- [Requirement]: Copy the records that follow exactly, leaving nothing out.

Recorded data:
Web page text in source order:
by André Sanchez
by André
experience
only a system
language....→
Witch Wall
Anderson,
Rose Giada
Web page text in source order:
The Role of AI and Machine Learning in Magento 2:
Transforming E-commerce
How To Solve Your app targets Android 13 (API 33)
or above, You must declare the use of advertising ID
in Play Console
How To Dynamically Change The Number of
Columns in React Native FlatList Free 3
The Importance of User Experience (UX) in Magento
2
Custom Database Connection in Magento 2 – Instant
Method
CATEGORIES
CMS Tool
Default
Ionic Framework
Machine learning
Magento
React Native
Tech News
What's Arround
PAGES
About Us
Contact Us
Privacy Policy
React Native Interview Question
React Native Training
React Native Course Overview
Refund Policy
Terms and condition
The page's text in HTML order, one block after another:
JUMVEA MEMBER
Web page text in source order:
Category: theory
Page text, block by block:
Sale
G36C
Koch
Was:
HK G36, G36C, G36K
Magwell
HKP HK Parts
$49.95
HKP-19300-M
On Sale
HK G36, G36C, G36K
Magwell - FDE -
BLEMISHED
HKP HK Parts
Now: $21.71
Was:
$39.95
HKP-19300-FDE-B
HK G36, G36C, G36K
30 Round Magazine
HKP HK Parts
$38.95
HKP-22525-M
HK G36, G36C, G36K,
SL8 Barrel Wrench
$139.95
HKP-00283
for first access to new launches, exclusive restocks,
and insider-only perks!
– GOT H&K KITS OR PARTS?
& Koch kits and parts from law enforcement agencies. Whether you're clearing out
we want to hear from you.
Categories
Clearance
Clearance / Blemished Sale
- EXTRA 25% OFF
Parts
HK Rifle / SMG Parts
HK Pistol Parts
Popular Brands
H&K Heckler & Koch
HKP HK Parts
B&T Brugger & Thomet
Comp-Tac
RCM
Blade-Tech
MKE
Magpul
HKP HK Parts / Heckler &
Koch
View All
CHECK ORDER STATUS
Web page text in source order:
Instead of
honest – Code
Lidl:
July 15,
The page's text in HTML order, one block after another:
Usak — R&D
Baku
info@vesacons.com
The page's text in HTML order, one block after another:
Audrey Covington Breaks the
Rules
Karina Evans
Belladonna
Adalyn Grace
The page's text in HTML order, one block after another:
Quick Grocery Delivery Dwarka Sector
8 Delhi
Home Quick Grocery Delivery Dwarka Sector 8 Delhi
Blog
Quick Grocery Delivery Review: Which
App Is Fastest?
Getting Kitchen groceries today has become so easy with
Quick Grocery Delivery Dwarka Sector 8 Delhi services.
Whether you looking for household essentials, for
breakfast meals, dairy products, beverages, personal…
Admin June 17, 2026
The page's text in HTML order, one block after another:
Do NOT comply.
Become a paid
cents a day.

- [Answer section]:
Web page text in source order:
by André Sanchez
by André
experience
only a system
language....→
Witch Wall
Anderson,
Rose Giada
Web page text in source order:
The Role of AI and Machine Learning in Magento 2:
Transforming E-commerce
How To Solve Your app targets Android 13 (API 33)
or above, You must declare the use of advertising ID
in Play Console
How To Dynamically Change The Number of
Columns in React Native FlatList Free 3
The Importance of User Experience (UX) in Magento
2
Custom Database Connection in Magento 2 – Instant
Method
CATEGORIES
CMS Tool
Default
Ionic Framework
Machine learning
Magento
React Native
Tech News
What's Arround
PAGES
About Us
Contact Us
Privacy Policy
React Native Interview Question
React Native Training
React Native Course Overview
Refund Policy
Terms and condition
The page's text in HTML order, one block after another:
JUMVEA MEMBER
Web page text in source order:
Category: theory
Page text, block by block:
Sale
G36C
Koch
Was:
HK G36, G36C, G36K
Magwell
HKP HK Parts
$49.95
HKP-19300-M
On Sale
HK G36, G36C, G36K
Magwell - FDE -
BLEMISHED
HKP HK Parts
Now: $21.71
Was:
$39.95
HKP-19300-FDE-B
HK G36, G36C, G36K
30 Round Magazine
HKP HK Parts
$38.95
HKP-22525-M
HK G36, G36C, G36K,
SL8 Barrel Wrench
$139.95
HKP-00283
for first access to new launches, exclusive restocks,
and insider-only perks!
– GOT H&K KITS OR PARTS?
& Koch kits and parts from law enforcement agencies. Whether you're clearing out
we want to hear from you.
Categories
Clearance
Clearance / Blemished Sale
- EXTRA 25% OFF
Parts
HK Rifle / SMG Parts
HK Pistol Parts
Popular Brands
H&K Heckler & Koch
HKP HK Parts
B&T Brugger & Thomet
Comp-Tac
RCM
Blade-Tech
MKE
Magpul
HKP HK Parts / Heckler &
Koch
View All
CHECK ORDER STATUS
Web page text in source order:
Instead of
honest – Code
Lidl:
July 15,
The page's text in HTML order, one block after another:
Usak — R&D
Baku
info@vesacons.com
The page's text in HTML order, one block after another:
Audrey Covington Breaks the
Rules
Karina Evans
Belladonna
Adalyn Grace
The page's text in HTML order, one block after another:
Quick Grocery Delivery Dwarka Sector
8 Delhi
Home Quick Grocery Delivery Dwarka Sector 8 Delhi
Blog
Quick Grocery Delivery Review: Which
App Is Fastest?
Getting Kitchen groceries today has become so easy with
Quick Grocery Delivery Dwarka Sector 8 Delhi services.
Whether you looking for household essentials, for
breakfast meals, dairy products, beverages, personal…
Admin June 17, 2026
The page's text in HTML order, one block after another:
Do NOT comply.
Become a paid
cents a day.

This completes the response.